The Singing Dodo: Columbia Workshop, Robert Adler

Warning: my understanding of these talks was at times pretty thin and any error in discussing the topics are almost certainly mine.

Robert Adler's talk focused on uses of the Euler characteristic to summarize complex shapes such as the brain in 3-D. The fact that a number derived by algebraic topologists would nicely do that sort of thing for you is not a big surprise---I gather that's one of goals of the field[1]. It was interesting to hear the Euler characteristic defined in terms of the pattern of adding and subtracting alternating features of a shape because it reminded me of a children's book I recently read to my son which uses a number like that as part of a puzzle.

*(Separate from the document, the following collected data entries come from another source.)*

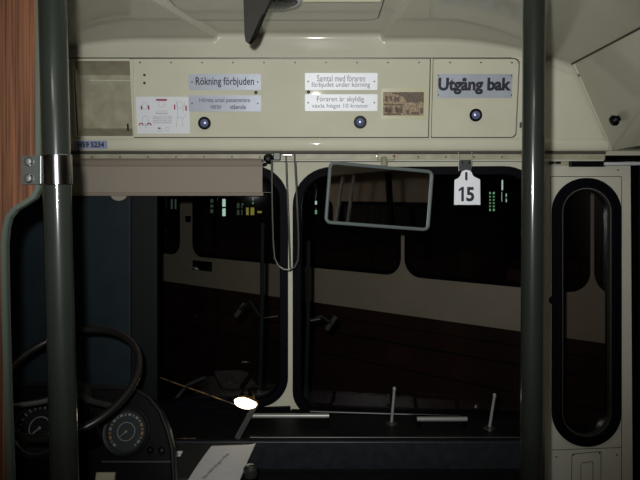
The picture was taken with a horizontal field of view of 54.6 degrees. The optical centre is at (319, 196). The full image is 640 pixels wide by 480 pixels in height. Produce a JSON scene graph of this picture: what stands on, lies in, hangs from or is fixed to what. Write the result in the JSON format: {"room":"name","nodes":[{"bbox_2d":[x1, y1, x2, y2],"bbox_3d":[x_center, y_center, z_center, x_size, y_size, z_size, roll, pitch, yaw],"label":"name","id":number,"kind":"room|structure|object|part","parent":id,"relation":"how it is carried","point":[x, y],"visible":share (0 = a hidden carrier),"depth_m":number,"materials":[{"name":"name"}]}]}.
{"room":"vehicle interior","nodes":[
{"label":"vehicle interior","id":0,"kind":"room"},
{"bbox_2d":[67,0,639,76],"bbox_3d":[-0.090,-0.462,-0.425,2.380,0.317,5.450,0,0,0],"label":"ceiling","id":1,"kind":"structure","parent":0,"point":[574,29],"depth_m":1.85,"materials":[{"name":"beige metal"}]},
{"bbox_2d":[243,0,272,43],"bbox_3d":[-0.117,-0.414,1.265,0.089,0.209,0.050,0,0,0],"label":"bracket","id":2,"kind":"object","parent":1,"relation":"attached to","point":[255,11],"visible":1,"depth_m":1.25,"materials":[{"name":"black paint"}]},
{"bbox_2d":[170,0,384,19],"bbox_3d":[-0.111,-0.515,1.346,0.560,0.006,0.916,0,0,0],"label":"ceiling hatch","id":3,"kind":"object","parent":1,"relation":"attached to","point":[196,9],"visible":0.63,"depth_m":1.70,"materials":[{"name":"beige metal"}]},
{"bbox_2d":[269,0,299,9],"bbox_3d":[-0.099,-0.468,1.420,0.107,0.066,0.107,0,0,0],"label":"ceiling speaker","id":4,"kind":"object","parent":1,"relation":"attached to","point":[276,4],"visible":0.7,"depth_m":1.41,"materials":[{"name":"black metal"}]},
{"bbox_2d":[68,57,609,150],"bbox_3d":[-0.145,-0.296,1.999,2.161,0.295,0.091,0,0,0],"label":"panel","id":5,"kind":"object","parent":1,"relation":"attached to","point":[103,91],"visible":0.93,"depth_m":1.99,"materials":[{"name":"beige metal"}]},
{"bbox_2d":[74,141,107,148],"bbox_3d":[-0.735,-0.168,1.990,0.104,0.026,0.007,0,0,0],"label":"number label","id":6,"kind":"object","parent":5,"relation":"attached to","point":[78,144],"visible":1,"depth_m":1.99,"materials":[{"name":"blue"}]},
{"bbox_3d":[-0.689,-0.312,1.974,0.204,0.245,0.041,0,0,0],"label":"cubby frame","id":7,"kind":"part","parent":5,"relation":"part of","materials":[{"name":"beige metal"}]},
{"bbox_2d":[136,97,189,133],"bbox_3d":[-0.502,-0.261,1.983,0.170,0.116,0.018,0,0,0],"label":"notice","id":8,"kind":"object","parent":5,"relation":"attached to","point":[155,115],"visible":1,"depth_m":1.98,"materials":[{"name":"white paper"}]},
{"bbox_2d":[153,113,171,123],"bbox_3d":[-0.504,-0.253,1.983,0.062,0.036,0.006,0,0,0],"label":"print","id":9,"kind":"object","parent":8,"relation":"attached to","point":[158,118],"depth_m":1.98,"materials":[{"name":"grey paper"}]},
{"bbox_3d":[-0.368,-0.235,1.980,0.041,0.040,0.018,0,0,0],"label":"knob","id":10,"kind":"part","parent":5,"relation":"part of","materials":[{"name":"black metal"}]},
{"bbox_2d":[188,95,260,111],"bbox_3d":[-0.303,-0.298,1.976,0.231,0.051,0.010,0,0,0],"label":"sign","id":11,"kind":"object","parent":5,"relation":"attached to","point":[197,103],"visible":1,"depth_m":1.98,"materials":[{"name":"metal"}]},
{"bbox_2d":[188,74,260,89],"bbox_3d":[-0.302,-0.365,1.966,0.230,0.050,0.010,0,0,0],"label":"no smoking sign","id":12,"kind":"object","parent":5,"relation":"attached to","point":[196,81],"visible":1,"depth_m":1.97,"materials":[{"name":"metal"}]},
{"bbox_3d":[-0.125,-0.315,1.982,0.945,0.244,0.048,0,0,0],"label":"door","id":13,"kind":"part","parent":5,"relation":"part of","materials":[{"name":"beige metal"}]},
{"bbox_2d":[71,151,605,160],"bbox_3d":[-0.123,-0.131,2.007,2.093,0.033,0.046,0,0,0],"label":"trim rail","id":14,"kind":"object","parent":5,"relation":"attached to","point":[300,155],"depth_m":2.01,"materials":[{"name":"grey metal"}]},
{"bbox_3d":[-0.120,-0.130,1.995,0.060,0.026,0.022,0,0,0],"label":"cord bracket","id":15,"kind":"part","parent":14,"relation":"part of","materials":[{"name":"silver metal"}]},
{"bbox_2d":[285,153,290,267],"bbox_3d":[-0.102,0.042,1.986,0.009,0.368,0.029,0,0,-39],"label":"blind cord","id":16,"kind":"object","parent":14,"relation":"hanging from","point":[285,153],"visible":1,"depth_m":1.99,"materials":[{"name":"grey fabric"}]},
{"bbox_3d":[-0.148,-0.169,1.994,2.152,0.039,0.011,0,0,0],"label":"rail","id":17,"kind":"part","parent":5,"relation":"part of","materials":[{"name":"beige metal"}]},
{"bbox_2d":[305,94,377,110],"bbox_3d":[0.068,-0.301,1.976,0.231,0.052,0.010,0,0,0],"label":"sign","id":18,"kind":"object","parent":5,"relation":"attached to","point":[313,102],"visible":1,"depth_m":1.98,"materials":[{"name":"white plastic"}]},
{"bbox_2d":[305,73,377,89],"bbox_3d":[0.067,-0.366,1.966,0.230,0.053,0.010,0,0,0],"label":"sign","id":19,"kind":"object","parent":5,"relation":"attached to","point":[313,81],"visible":1,"depth_m":1.97,"materials":[{"name":"white plastic"}]},
{"bbox_3d":[0.128,-0.239,1.980,0.041,0.040,0.018,0,0,0],"label":"knob","id":20,"kind":"part","parent":5,"relation":"part of","materials":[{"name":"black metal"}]},
{"bbox_2d":[324,154,433,230],"bbox_3d":[0.170,-0.017,1.915,0.338,0.241,0.122,0,0,-10],"label":"mirror","id":21,"kind":"object","parent":5,"relation":"attached to","point":[357,194],"visible":1,"depth_m":1.86,"materials":[{"name":"silver metal"}]},
{"bbox_3d":[0.198,-0.086,1.925,0.019,0.088,0.112,0,0,7],"label":"stem","id":22,"kind":"part","parent":21,"relation":"part of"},
{"bbox_2d":[381,88,427,119],"bbox_3d":[0.269,-0.296,1.978,0.146,0.097,0.015,0,0,0],"label":"photograph","id":23,"kind":"object","parent":5,"relation":"attached to","point":[396,103],"visible":1,"depth_m":1.98,"materials":[{"name":"beige paper"}]},
{"bbox_2d":[383,92,423,115],"bbox_3d":[0.266,-0.297,1.977,0.130,0.074,0.012,0,0,0],"label":"print","id":24,"kind":"object","parent":23,"relation":"attached to","point":[394,103],"depth_m":1.98,"materials":[{"name":"paper"}]},
{"bbox_2d":[458,152,472,170],"bbox_3d":[0.466,-0.113,1.981,0.047,0.063,0.017,0,0,0],"label":"hanger","id":25,"kind":"object","parent":5,"relation":"hanging from","point":[464,164],"visible":1,"depth_m":1.98,"materials":[{"name":"silver metal"}]},
{"bbox_2d":[454,170,479,204],"bbox_3d":[0.468,-0.031,1.972,0.084,0.111,0.002,0,0,0],"label":"number card","id":26,"kind":"object","parent":25,"relation":"hanging from","point":[467,186],"visible":1,"depth_m":1.97,"materials":[{"name":"white plastic"}]},
{"bbox_2d":[437,74,512,97],"bbox_3d":[0.492,-0.352,1.968,0.239,0.075,0.014,0,0,0],"label":"exit sign","id":27,"kind":"object","parent":5,"relation":"attached to","point":[448,85],"visible":1,"depth_m":1.97,"materials":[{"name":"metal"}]},
{"bbox_3d":[0.493,-0.315,1.982,0.270,0.244,0.048,0,0,0],"label":"door","id":28,"kind":"part","parent":5,"relation":"part of","materials":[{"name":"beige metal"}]},
{"bbox_3d":[0.496,-0.261,1.976,0.041,0.040,0.018,0,0,0],"label":"knob","id":29,"kind":"part","parent":5,"relation":"part of","materials":[{"name":"black metal"}]},
{"bbox_2d":[303,0,380,1],"bbox_3d":[0.054,-0.500,1.240,0.208,0.039,0.600,0,0,0],"label":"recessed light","id":30,"kind":"object","parent":1,"relation":"in","point":[303,0],"visible":1,"depth_m":1.52,"materials":[{"name":"beige plastic"}]},
{"bbox_2d":[571,27,639,149],"bbox_3d":[0.943,-0.286,-0.554,0.309,0.273,5.091,0,0,0],"label":"access panel","id":31,"kind":"object","parent":1,"relation":"attached to","point":[609,76],"visible":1,"depth_m":1.80,"materials":[{"name":"beige metal"}]},
{"bbox_2d":[543,156,639,479],"bbox_3d":[0.868,0.833,1.972,0.308,1.929,0.096,0,0,0],"label":"door","id":32,"kind":"structure","parent":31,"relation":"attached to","point":[604,451],"depth_m":1.98,"materials":[{"name":"white paint"}]},
{"bbox_3d":[0.870,-0.114,1.972,0.303,0.035,0.096,0,0,0],"label":"door rail","id":33,"kind":"part","parent":32,"relation":"part of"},
{"bbox_3d":[0.878,-0.228,1.846,0.032,0.031,0.034,0,0,0],"label":"knob","id":34,"kind":"part","parent":31,"relation":"part of","materials":[{"name":"black plastic"}]},
{"bbox_2d":[164,131,639,430],"bbox_3d":[-0.090,0.570,2.091,2.380,2.160,0.158,0,0,0],"label":"wall","id":35,"kind":"structure","parent":0,"point":[285,403],"depth_m":2.13,"materials":[{"name":"metal"}]},
{"bbox_2d":[175,375,205,397],"bbox_3d":[-0.499,0.716,2.200,0.183,0.154,0.043,0,0,-23],"label":"rod","id":36,"kind":"object","parent":35,"relation":"on","point":[182,390],"visible":0.57,"depth_m":2.21,"materials":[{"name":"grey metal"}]},
{"bbox_2d":[158,167,287,410],"bbox_3d":[-0.489,0.306,2.113,0.759,0.826,0.047,0,0,-6],"label":"window","id":37,"kind":"structure","parent":35,"relation":"in","point":[190,403],"depth_m":2.13,"materials":[{"name":"black rubber"}]},
{"bbox_2d":[40,153,273,200],"bbox_3d":[-0.593,-0.064,1.982,0.889,0.151,0.040,0,0,0],"label":"roller blind","id":38,"kind":"object","parent":37,"relation":"attached to","point":[117,178],"visible":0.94,"depth_m":1.97,"materials":[{"name":"brown fabric"}]},
{"bbox_3d":[-0.165,-0.123,1.986,0.033,0.032,0.032,0,0,0],"label":"knob","id":39,"kind":"part","parent":38,"relation":"part of","materials":[{"name":"black plastic"}]},
{"bbox_2d":[271,152,299,270],"bbox_3d":[-0.111,0.045,1.968,0.092,0.378,0.011,0,0,0],"label":"pull cord","id":40,"kind":"object","parent":38,"relation":"hanging from","point":[278,265],"visible":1,"depth_m":1.96,"materials":[{"name":"grey fabric"}]},
{"bbox_2d":[233,223,277,394],"bbox_3d":[-0.230,0.400,2.195,0.159,0.617,0.028,0,0,11],"label":"windscreen wiper","id":41,"kind":"object","parent":37,"relation":"attached to","point":[243,305],"visible":0.98,"depth_m":2.18,"materials":[{"name":"black metal"}]},
{"bbox_3d":[-0.247,0.398,2.200,0.083,0.069,0.014,0,0,0],"label":"arm","id":42,"kind":"part","parent":41,"relation":"part of","materials":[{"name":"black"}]},
{"bbox_3d":[-0.208,0.400,2.185,0.024,0.617,0.018,0,0,-23],"label":"blade","id":43,"kind":"part","parent":41,"relation":"part of","materials":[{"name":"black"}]},
{"bbox_2d":[293,166,521,417],"bbox_3d":[0.321,0.325,2.109,0.830,0.855,0.047,0,0,6],"label":"window","id":44,"kind":"structure","parent":35,"relation":"in","point":[300,400],"depth_m":2.13,"materials":[{"name":"black rubber"}]},
{"bbox_2d":[304,241,337,399],"bbox_3d":[0.002,0.439,2.199,0.124,0.568,0.027,0,0,-11],"label":"windscreen wiper","id":45,"kind":"object","parent":44,"relation":"attached to","point":[333,319],"visible":0.98,"depth_m":2.18,"materials":[{"name":"black metal"}]},
{"bbox_3d":[-0.046,0.439,2.185,0.024,0.568,0.018,0,0,-23],"label":"blade","id":46,"kind":"part","parent":45,"relation":"part of","materials":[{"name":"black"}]},
{"bbox_3d":[0.001,0.435,2.200,0.084,0.036,0.014,0,0,0],"label":"arm","id":47,"kind":"part","parent":45,"relation":"part of","materials":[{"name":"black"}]},
{"bbox_3d":[-0.090,1.675,-0.500,2.420,0.050,5.400,0,0,0],"label":"floor","id":48,"kind":"structure","parent":0,"visible":0},
{"bbox_2d":[0,0,41,479],"bbox_3d":[-0.810,0.625,0.770,0.932,2.050,0.040,0,0,0],"label":"wall","id":49,"kind":"structure","parent":48,"relation":"on","point":[20,121],"depth_m":0.76,"materials":[{"name":"brown wood"}]},
{"bbox_2d":[37,0,78,479],"bbox_3d":[-0.307,0.573,0.760,0.132,2.154,0.077,0,0,0],"label":"pole","id":50,"kind":"object","parent":48,"relation":"on","point":[52,14],"visible":1,"depth_m":0.75,"materials":[{"name":"grey metal"}]},
{"bbox_2d":[21,154,72,184],"bbox_3d":[-0.334,-0.033,0.760,0.059,0.038,0.037,0,0,0],"label":"clamp","id":51,"kind":"object","parent":50,"relation":"attached to","point":[44,169],"visible":0.98,"depth_m":0.75,"materials":[{"name":"silver metal"}]},
{"bbox_3d":[-0.349,-0.033,0.755,0.024,0.035,0.004,0,0,0],"label":"plate","id":52,"kind":"part","parent":51,"relation":"part of","materials":[{"name":"grey metal"}]},
{"bbox_2d":[175,438,257,479],"bbox_3d":[-0.304,1.183,1.735,0.277,0.934,0.310,0,0,0],"label":"console","id":53,"kind":"object","parent":48,"relation":"on","point":[189,455],"depth_m":1.77,"materials":[{"name":"black metal"}]},
{"bbox_2d":[13,382,177,479],"bbox_3d":[-0.591,0.726,1.475,0.546,0.531,0.231,0,0,0],"label":"instrument binnacle","id":54,"kind":"object","parent":53,"relation":"attached to","point":[138,443],"visible":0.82,"depth_m":1.49,"materials":[{"name":"black plastic"}]},
{"bbox_2d":[12,326,142,448],"bbox_3d":[-0.541,0.441,1.330,0.316,0.277,0.272,0,0,0],"label":"steering wheel","id":55,"kind":"object","parent":54,"relation":"attached to","point":[88,428],"visible":0.71,"depth_m":1.34,"materials":[{"name":"black plastic"}]},
{"bbox_3d":[-0.382,0.609,1.488,0.017,0.018,0.014,0,0,0],"label":"switch knob","id":56,"kind":"part","parent":54,"relation":"part of","materials":[{"name":"black plastic"}]},
{"bbox_2d":[160,377,258,439],"bbox_3d":[-0.352,0.656,1.924,0.317,0.171,0.066,0,0,4],"label":"lamp","id":57,"kind":"object","parent":53,"relation":"on","point":[242,401],"visible":1,"depth_m":1.92,"materials":[{"name":"black metal"}]},
{"bbox_3d":[-0.230,0.640,1.938,0.075,0.038,0.018,0,0,0],"label":"lamp shade","id":58,"kind":"part","parent":57,"relation":"part of","materials":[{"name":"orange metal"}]},
{"bbox_2d":[188,443,255,479],"bbox_3d":[-0.271,0.741,1.731,0.139,0.008,0.280,0,0,4],"label":"paper sheet","id":59,"kind":"object","parent":53,"relation":"on","point":[227,462],"visible":0.99,"depth_m":1.72,"materials":[{"name":"grey paper"}]},
{"bbox_3d":[-0.186,0.732,1.660,0.040,0.032,0.040,0,0,0],"label":"dome button","id":60,"kind":"part","parent":53,"relation":"part of","materials":[{"name":"black plastic"}]},
{"bbox_2d":[167,411,519,479],"bbox_3d":[-0.296,1.189,2.012,1.947,0.921,0.245,0,0,0],"label":"dashboard","id":61,"kind":"object","parent":48,"relation":"on","point":[354,445],"visible":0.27,"depth_m":1.91,"materials":[{"name":"plastic"}]},
{"bbox_2d":[10,196,131,386],"bbox_3d":[-0.933,0.364,1.994,0.653,0.742,0.018,0,0,0],"label":"panel","id":62,"kind":"object","parent":61,"relation":"on","point":[102,225],"visible":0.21,"depth_m":1.99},
{"bbox_2d":[132,196,157,402],"bbox_3d":[-0.588,0.363,2.018,0.120,0.740,0.024,0,0,0],"label":"post","id":63,"kind":"object","parent":61,"relation":"on","point":[144,208],"visible":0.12,"depth_m":2.01,"materials":[{"name":"black"}]},
{"bbox_2d":[247,413,328,427],"bbox_3d":[-0.103,0.722,2.000,0.264,0.047,0.015,0,0,0],"label":"grab bar","id":64,"kind":"object","parent":61,"relation":"on","point":[255,415],"visible":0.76,"depth_m":1.99,"materials":[{"name":"grey metal"}]},
{"bbox_2d":[167,411,519,439],"bbox_3d":[-0.296,0.757,2.020,1.947,0.045,0.230,0,0,0],"label":"shelf","id":65,"kind":"object","parent":61,"relation":"attached to","point":[352,425],"depth_m":1.99,"materials":[{"name":"black plastic"}]},
{"bbox_3d":[0.109,0.789,1.901,1.137,0.085,0.017,0,0,0],"label":"panel","id":66,"kind":"part","parent":61,"relation":"part of","materials":[{"name":"plastic"}]},
{"bbox_3d":[-0.296,1.215,1.955,1.947,0.870,0.030,0,0,0],"label":"kick panel","id":67,"kind":"part","parent":61,"relation":"part of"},
{"bbox_3d":[0.230,0.847,1.925,0.894,0.017,0.020,0,0,0],"label":"rail","id":68,"kind":"part","parent":61,"relation":"part of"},
{"bbox_2d":[386,387,396,425],"bbox_3d":[0.234,0.683,2.030,0.040,0.124,0.040,0,0,0],"label":"lever","id":69,"kind":"object","parent":61,"relation":"on","point":[391,422],"visible":1,"depth_m":2.03,"materials":[{"name":"silver metal"}]},
{"bbox_2d":[417,417,467,428],"bbox_3d":[0.392,0.725,1.990,0.160,0.040,0.015,0,0,0],"label":"grab bar","id":70,"kind":"object","parent":61,"relation":"on","point":[419,419],"visible":1,"depth_m":1.98,"materials":[{"name":"grey metal"}]},
{"bbox_2d":[483,393,495,430],"bbox_3d":[0.545,0.687,1.990,0.042,0.116,0.040,0,0,0],"label":"lever","id":71,"kind":"object","parent":61,"relation":"on","point":[488,427],"visible":1,"depth_m":1.99,"materials":[{"name":"silver metal"}]},
{"bbox_2d":[520,0,545,479],"bbox_3d":[0.333,0.573,0.980,0.092,2.154,0.078,0,0,0],"label":"pole","id":72,"kind":"object","parent":48,"relation":"on","point":[533,17],"visible":1,"depth_m":0.96,"materials":[{"name":"grey metal"}]},
{"bbox_3d":[1.115,0.575,-0.550,0.030,2.150,5.300,0,0,0],"label":"wall","id":73,"kind":"structure","parent":0,"visible":0},
{"bbox_2d":[630,158,639,479],"bbox_3d":[1.055,0.762,2.000,0.085,1.775,0.060,0,0,0],"label":"trim","id":74,"kind":"structure","parent":73,"relation":"attached to","point":[635,170],"depth_m":1.99,"materials":[{"name":"black rubber"}]},
{"label":"outside","id":75,"kind":"structure","parent":0,"visible":0},
{"bbox_3d":[-2.000,2.450,9.600,28.000,0.100,14.800,0,0,0],"label":"ground","id":76,"kind":"structure","parent":75,"visible":0},
{"bbox_2d":[158,161,629,260],"bbox_3d":[-2.000,-0.725,14.120,28.000,6.250,0.360,0,0,0],"label":"depot hall","id":77,"kind":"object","parent":76,"relation":"on","point":[497,218],"visible":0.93,"depth_m":14.00,"materials":[{"name":"paint"}]},
{"bbox_3d":[-3.297,0.158,13.992,0.136,0.226,0.008,0,0,0],"label":"lit pane","id":78,"kind":"part","parent":77,"relation":"part of","materials":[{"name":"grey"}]},
{"bbox_3d":[-2.433,0.203,13.992,0.079,0.316,0.008,0,0,0],"label":"lit pane","id":79,"kind":"part","parent":77,"relation":"part of","materials":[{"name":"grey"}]},
{"bbox_3d":[-2.162,0.237,13.992,0.079,0.384,0.008,0,0,0],"label":"lit pane","id":80,"kind":"part","parent":77,"relation":"part of","materials":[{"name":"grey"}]},
{"bbox_3d":[-1.795,0.271,13.992,0.158,0.271,0.008,0,0,0],"label":"lit pane","id":81,"kind":"part","parent":77,"relation":"part of","materials":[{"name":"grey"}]},
{"bbox_3d":[-1.586,0.322,13.992,0.214,0.169,0.008,0,0,0],"label":"lit pane","id":82,"kind":"part","parent":77,"relation":"part of","materials":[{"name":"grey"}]},
{"bbox_3d":[3.873,0.102,13.992,0.136,0.429,0.008,0,0,0],"label":"lit pane","id":83,"kind":"part","parent":77,"relation":"part of","materials":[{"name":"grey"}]},
{"bbox_2d":[158,156,639,423],"bbox_3d":[-0.459,0.840,6.878,9.960,3.120,2.350,0,0,40],"label":"coach","id":84,"kind":"object","parent":76,"relation":"on","point":[443,330],"visible":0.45,"depth_m":4.85,"materials":[{"name":"cream paint"},{"name":"maroon paint"},{"name":"dark window glass"}]},
{"bbox_3d":[-2.670,0.945,9.477,0.140,0.910,0.800,0,0,40],"label":"seat","id":85,"kind":"part","parent":84,"relation":"part of","materials":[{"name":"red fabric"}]},
{"bbox_3d":[-1.952,0.945,7.457,0.140,0.910,0.800,0,0,40],"label":"seat","id":86,"kind":"part","parent":84,"relation":"part of","materials":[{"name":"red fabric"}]},
{"bbox_3d":[-1.961,0.945,8.891,0.140,0.910,0.800,0,0,40],"label":"seat","id":87,"kind":"part","parent":84,"relation":"part of","materials":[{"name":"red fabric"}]},
{"bbox_2d":[185,216,190,221],"bbox_3d":[-1.286,0.215,6.050,0.061,0.060,0.020,0,0,40],"label":"marker lamp","id":88,"kind":"object","parent":84,"relation":"attached to","point":[187,218],"depth_m":6.04,"materials":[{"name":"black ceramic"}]},
{"bbox_3d":[-1.127,0.658,5.928,0.280,0.092,0.006,0,0,40],"label":"number plate","id":89,"kind":"part","parent":84,"relation":"part of","materials":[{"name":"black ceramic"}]},
{"bbox_3d":[-1.243,0.945,6.871,0.140,0.910,0.800,0,0,40],"label":"seat","id":90,"kind":"part","parent":84,"relation":"part of","materials":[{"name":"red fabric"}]},
{"bbox_3d":[-1.252,0.945,8.305,0.140,0.910,0.800,0,0,40],"label":"seat","id":91,"kind":"part","parent":84,"relation":"part of","materials":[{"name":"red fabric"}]},
{"bbox_3d":[-0.534,0.945,6.285,0.140,0.910,0.800,0,0,40],"label":"seat","id":92,"kind":"part","parent":84,"relation":"part of","materials":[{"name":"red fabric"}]},
{"bbox_3d":[-0.542,0.945,7.719,0.140,0.910,0.800,0,0,40],"label":"seat","id":93,"kind":"part","parent":84,"relation":"part of","materials":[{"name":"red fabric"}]},
{"bbox_3d":[0.167,0.945,7.133,0.140,0.910,0.800,0,0,40],"label":"seat","id":94,"kind":"part","parent":84,"relation":"part of","materials":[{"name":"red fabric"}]},
{"bbox_3d":[0.175,0.945,5.699,0.140,0.910,0.800,0,0,40],"label":"seat","id":95,"kind":"part","parent":84,"relation":"part of","materials":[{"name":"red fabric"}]},
{"bbox_3d":[0.876,0.945,6.546,0.140,0.910,0.800,0,0,40],"label":"seat","id":96,"kind":"part","parent":84,"relation":"part of","materials":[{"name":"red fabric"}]},
{"bbox_3d":[0.884,0.945,5.112,0.140,0.910,0.800,0,0,40],"label":"seat","id":97,"kind":"part","parent":84,"relation":"part of","materials":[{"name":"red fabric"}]},
{"bbox_3d":[1.585,0.945,5.960,0.140,0.910,0.800,0,0,40],"label":"seat","id":98,"kind":"part","parent":84,"relation":"part of","materials":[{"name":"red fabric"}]},
{"bbox_3d":[1.593,0.945,4.526,0.140,0.910,0.800,0,0,40],"label":"seat","id":99,"kind":"part","parent":84,"relation":"part of","materials":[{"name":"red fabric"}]},
{"bbox_3d":[2.294,0.945,5.374,0.140,0.910,0.800,0,0,40],"label":"seat","id":100,"kind":"part","parent":84,"relation":"part of","materials":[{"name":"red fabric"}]}
]}

Figure 1: Algebraic topology is everywhere! My son now knows how to calculate the Euler characteristic for solid straight-sided shapes.

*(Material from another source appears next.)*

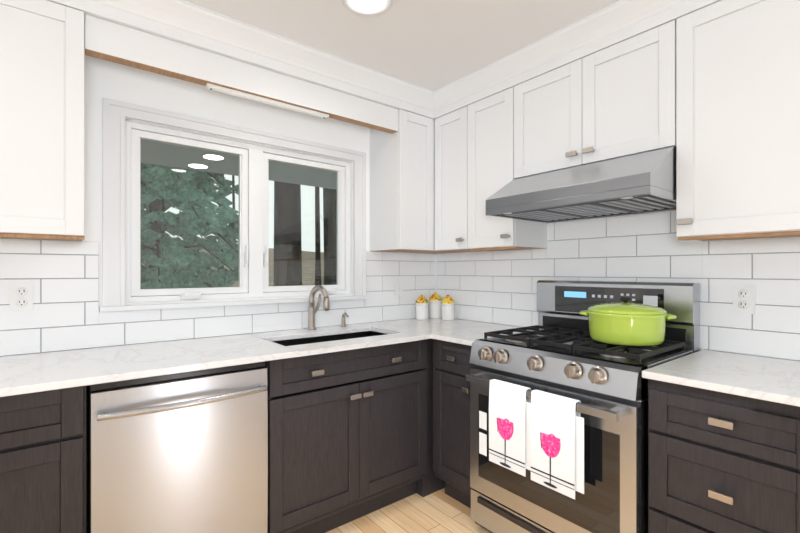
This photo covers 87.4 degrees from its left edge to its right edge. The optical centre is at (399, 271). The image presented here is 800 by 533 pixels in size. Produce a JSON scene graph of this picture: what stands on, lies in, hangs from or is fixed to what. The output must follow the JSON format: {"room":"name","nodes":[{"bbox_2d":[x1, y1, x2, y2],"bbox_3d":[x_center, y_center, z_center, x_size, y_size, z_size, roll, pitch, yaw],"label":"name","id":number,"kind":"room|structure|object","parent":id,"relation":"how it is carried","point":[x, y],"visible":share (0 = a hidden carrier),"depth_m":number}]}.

I went back and checked and it turns out the definitions are identical and indeed the Euler characteristic is defined in that book for polyhedra.

More interesting from a data visualization point of view was the presentation of a (I gather common) method for representing the components (e.g.- verteces, edges, and faces in the case of polyhedra) which make up a complex shape and how they are "born" and "die" when a descending threshold is applied to the object in one dimension.

The thresholding is best explained using a landscape (mountains, valleys, that sort of thing) in three dimensions. The threshold is a plane at a set height in 3-D space, starting well above the landscape. As the threshold descends it first contacts the highest points on the landscape and those features are "born" in the visualization (barcode), as it descends through the landscape there is a set of rules for when new components are "born" or "die". Robert Adler was kind enough to mention some of these topological rules in passing to give us a sense of their flavor but he spared us the details[1].


Figure 2: Thresholding on a 4-D space with the resulting barcode (3 categories of bars). Each bar represents the lifespan from birth (on left) to death (on right) of a feature. This could be applied to summarizing the brain. [2]

My understanding of the main point of the talk was that these barcodes were a convenient way of summarizing multi-dimensional shapes and they were currently being applied to problems such as the comparison of brain scans from alzheimer's patients and matched controls. According to Adler, the main difficulty with making these comparisons (not that it's stopping anybody) is that there is no good understanding of the statistical properties of these barcodes, therefore no method for defining a null hypothesis or statistical model for the data (what would non-informative priors on barcodes look like anyway?)

Obviously these techniques are applicable to biology since brain scans were one of the examples Adler discussed, but I wonder if there are other less obvious places where these approaches are relevant. After all, the barcodes are generated by thresholding an n-1 dimensional object living in an n-dimensional space. It doesn't have to be a physical object. I assume that you need some local autocorrelation to get any coherent barcode (think of the autocorrelation of height in the 2-D landscape in 3-D space), but other than that there seem to be few requirements for crunching the numbers. This is, of course, a discussion I should have tried with Dr. Adler while he was in front of me, but I hadn't digested the talk yet so I missed my chance.

I guess the question I need to spend some time with is: what other types of spaces can be summarized in this way? The local autocorrelation in the thresholded values gives some clues but it's not very clear. For example, can pedigrees be visualized this way (based on the continuity in genetic similarity)? Phylogenies more generally? Is there a point to that summary?